Kubernetes 1.35: what you can already see coming

Logotipo oficial de Kubernetes en versión apilada a color, alojado en el repositorio de artwork de la CNCF, proyecto graduado que mantiene un ciclo trimestral de versiones y del que en enero de 2026 se ultiman los detalles de la 1.35 tras haber liberado 1.34 en agosto de 2025, consolidando una cadencia predecible que facilita a los equipos de operaciones planificar ventanas de actualización con riesgo acotado

Kubernetes 1.34 landed in August 2025 with a handful of important changes in native sidecars, init containers, and the first wave of stabilization for WaitForFirstConsumer in generic-volume mode. The 1.35 cycle has entered feature freeze, preliminary release notes are in the repository, and the stable three-releases-per-year pattern keeps working like clockwork. Time to look at what’s coming in the next version, what deserves real attention, and what we can safely leave for another day.

Context: where we come from in the 1.3x cycle

Since 1.30 the project has prioritized stabilization over novelty, and it shows in the quality of what ships. 1.32 and 1.33 definitively removed old components like CSI migration from in-tree to out-of-tree for the big providers. 1.34 brought native-sidecar support to stable, improved the pod-priority model, and added more control over how the scheduler reacts when a node loses capacity. The net result is that a 1.34 cluster in 2026 is more predictable, less surprising, and easier to operate than a 1.28 cluster from three years ago.

The cultural key is that the project has accepted that for most users Kubernetes is infrastructure, not product. Big philosophy changes are rare; what dominates are incremental improvements in robustness, operator experience, and coverage of edge cases that used to be pain. 1.35 continues that line.
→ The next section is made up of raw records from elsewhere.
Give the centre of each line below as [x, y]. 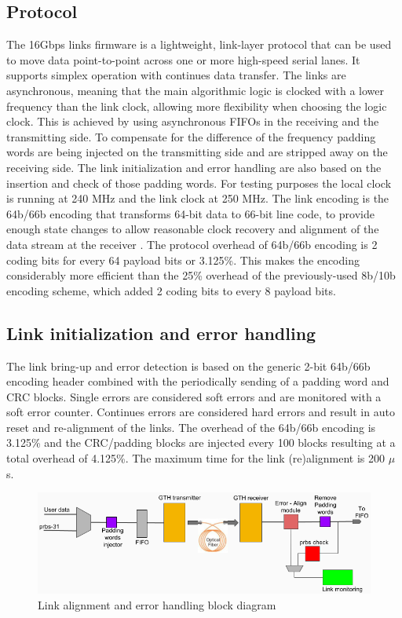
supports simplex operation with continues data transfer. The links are [176, 75]
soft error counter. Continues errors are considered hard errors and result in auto [201, 412]
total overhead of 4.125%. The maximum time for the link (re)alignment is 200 [196, 458]
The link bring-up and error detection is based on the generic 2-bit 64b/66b [188, 366]
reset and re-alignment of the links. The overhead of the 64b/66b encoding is [191, 427]
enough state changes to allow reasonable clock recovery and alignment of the [193, 229]
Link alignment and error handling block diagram [157, 605]
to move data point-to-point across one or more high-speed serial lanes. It [183, 59]

The news that actually matters

The most relevant stabilization in 1.35 is CEL-based admission policies, which had been in beta since 1.30. CEL as a validation language progressively replaces admission webhooks written in code, and that has real operational implications. An admission webhook that goes down blocks the cluster; a CEL expression evaluated inside the control plane has no such risk. For small clusters where every external dependency is one more piece that can fail at three in the morning, replacing webhooks with CEL reduces incidents.
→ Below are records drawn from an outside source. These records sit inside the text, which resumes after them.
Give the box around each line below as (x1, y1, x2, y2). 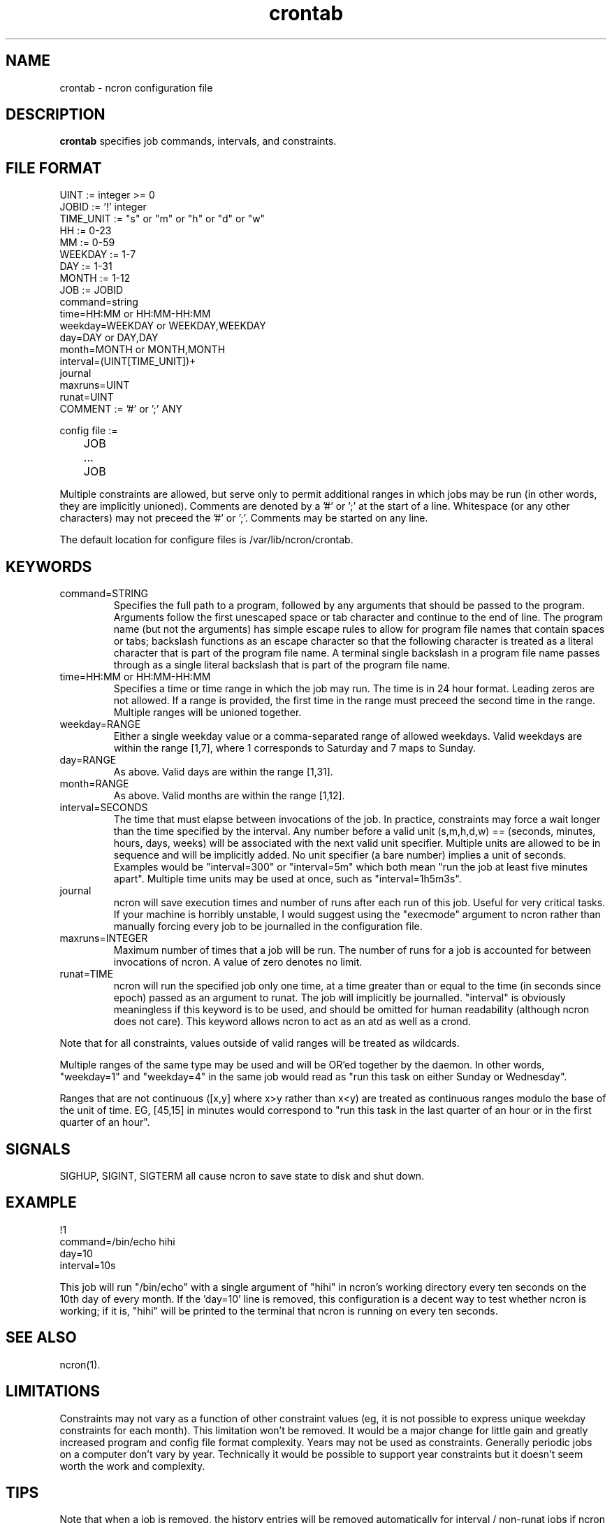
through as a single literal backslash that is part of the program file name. (113, 659, 451, 671)
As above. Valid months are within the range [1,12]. (113, 789, 345, 802)
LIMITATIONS (6, 1382, 101, 1401)
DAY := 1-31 (59, 260, 112, 273)
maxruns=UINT (59, 379, 130, 392)
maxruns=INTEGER (59, 932, 148, 945)
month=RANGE (59, 778, 129, 790)
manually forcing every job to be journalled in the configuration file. (113, 920, 423, 933)

The second piece worth looking at is improved in-place node configuration support via the new KubeletConfigSource API. Until now, changing kubelet configuration meant rotating the node or manipulating system files and restarting the service. With the new API, the control plane can push fresh configuration to the kubelet without restart, opening the door to much cleaner fleet-management operations. For a team with five nodes it’s marginal; for one with fifty it changes how you operate.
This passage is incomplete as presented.